Looking Back on a Year of Prizes

To close out 2009, we scanned the past year's Recent Winners listings for some of the stats on the awards we've announced in our pages. The grand total of prizes given in 2009 to poets, fiction writers, creative nonfiction writers, and literary translators is $9,486,425.

Fifty-five percent of winners announced in our pages during the past twelve months were female, and forty-five percent male. There were more female winners than male named in every issue with the exception of March/April 2009.
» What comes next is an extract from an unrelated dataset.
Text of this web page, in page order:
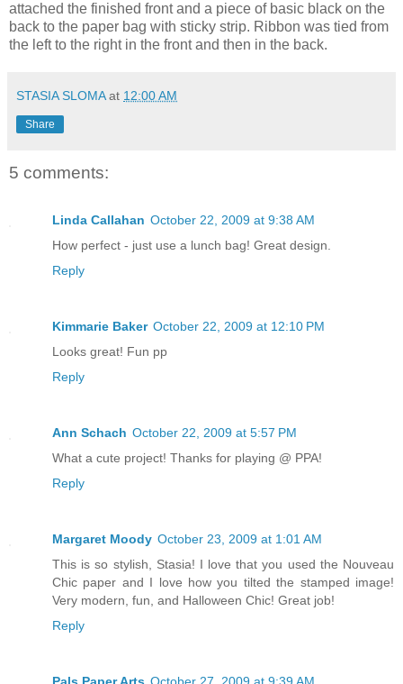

The majority of the year's funds were awarded in poetry, with over four-and-a-half-million dollars given, 47 percent of the total awards amount for the year. Fiction writers saw nearly 41 percent of prizes, approximately 3.9 million dollars. Creative nonfiction writers received about 9 percent of prize money, over eight hundred thousand dollars, and translators took home 3 percent of funds, a little less than three hundred thousand dollars.

Writers from all fifty U.S. states and the District of Columbia, as well as a number of writers living abroad in Europe, Asia, Africa, Australia, and the Americas, received literary awards this past year.

A Frequent Winner's Advice

For poet and prose writer Gregory Loselle, 2009 has been a banner year in the realm of writing competitions. The high school language arts teacher from Michigan garnered several honors this year, including the Pinch Literary Award in poetry and the top prize in the Lorian Hemingway Short Story Competition.

Loselle, the author of the poetry chapbooks Our Parents Dancing (Pudding House Publications, 2009) and Phantom Limb (Pudding House Publications, 2008), has also received the Robert Frost Foundation Poetry Award, three prizes from the Poetry Society of Michigan, and the William Van Wert Fiction Award from Hidden River Arts, among other honors.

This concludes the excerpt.